*Assignment*: All lines from the one containing "Focol BINGO : double apple [184, 371]" down to the final line of the entries below: return them exactly.

*Collected data entries*:
◆ ◆ ◆ ◆
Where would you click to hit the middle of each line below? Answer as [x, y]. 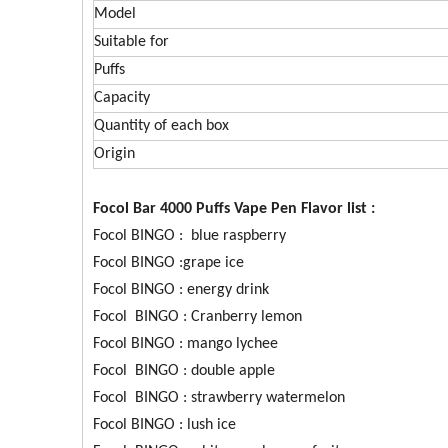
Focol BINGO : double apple [184, 371]
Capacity [122, 98]
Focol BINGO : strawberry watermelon [219, 398]
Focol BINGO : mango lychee [185, 344]
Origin [114, 154]
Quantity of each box [161, 126]
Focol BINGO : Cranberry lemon [197, 317]
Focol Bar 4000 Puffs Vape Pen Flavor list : [234, 209]
◆ ◆ ◆ ◆
*Completed task*:
Focol BINGO : double apple [184, 371]
Capacity [122, 98]
Focol BINGO : strawberry watermelon [219, 398]
Focol BINGO : mango lychee [185, 344]
Origin [114, 154]
Quantity of each box [161, 126]
Focol BINGO : Cranberry lemon [197, 317]
Focol Bar 4000 Puffs Vape Pen Flavor list : [234, 209]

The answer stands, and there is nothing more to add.